You are the consumer, so you ARE definitely using it correctly! 😄 In fact, you have identified a use case that we want to support, but we were having difficulty deciding how to expose this functionality to users. Once you start exposing this functionality it seems to cascade into an enormous set of parameters to cover all use cases.

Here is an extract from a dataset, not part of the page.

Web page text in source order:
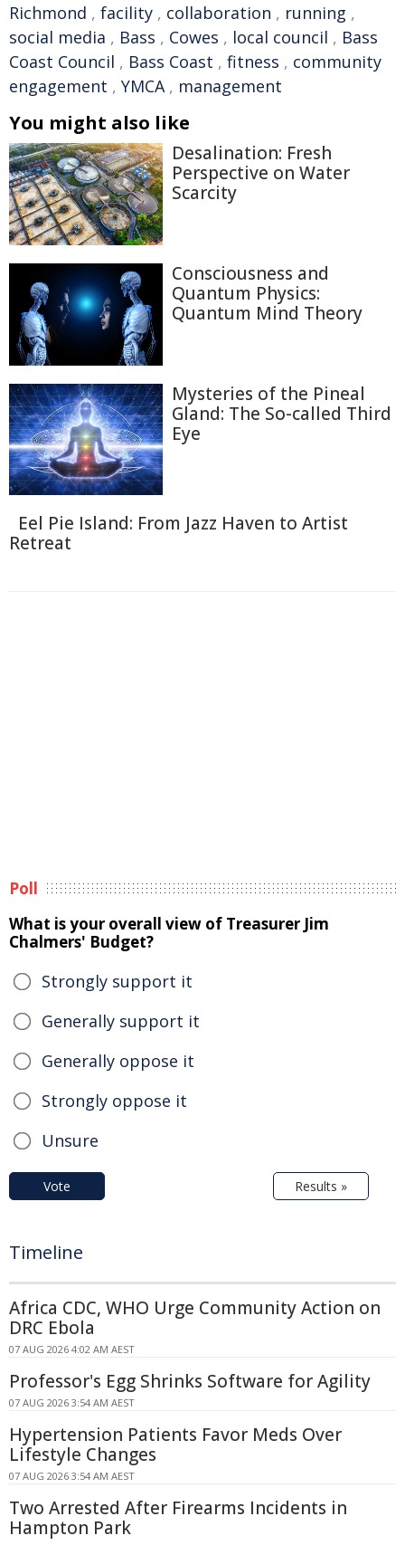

I understand your scenario, you did a great job of describing it. However, I have a couple clarifying questions to help us understand your needs. In this scenario, how would your gateway be impacted if a module dropped and you chose to continue and not to abort? Also, if you were notified that an out-of-proc module had died and you elected to have the gateway continue, what would your next steps be? Given your example, how does a gateway carry-on without a module? How do you respond to this information? Would you want to restart the module? What tools to you need from us to make your gateway achieve its purpose/goal?
@zafields
@zafields On a second thought, the request for notification on out-of-proc module death( point 2 ), was a request specific for my application needs. I now think, iot-edge is not a process monitoring system and so notification is not a responsibility of iot-edge. iot-edge already gives us a way to talk between ourselves(publish/receive), and with that we (lib users), could build our own mechanisms to see who is alive or dead.
But, what we expect is 1) Don't kill all of us, because one of was bad. Let us live, and decide for ourselves to do what we like. If you shut us down, on the very first out-of-proc module death, we cannot do any thing. 2) "activation-type": "launch" should launch all good out-of-proc modules, ignoring any one who cannot load themselves in "grace.period.ms" time. No restarting. No monitoring. Ignore dead or not responding modules.
@kiranpradeep Great insight! Let me run it around the yard and get back to you. Cheers!
On Ubuntu 14.04 LTS, samples/proxy_sample application will crash if manually kill( kill -9 pid ) the launched process(proxy_sample_remote). This happens only if we had used launch options(activation.type: launch).
If we try with activation.type:none and kill the _proxy_sampleremote process, the gateway process(proxy_sample) continues with out impact.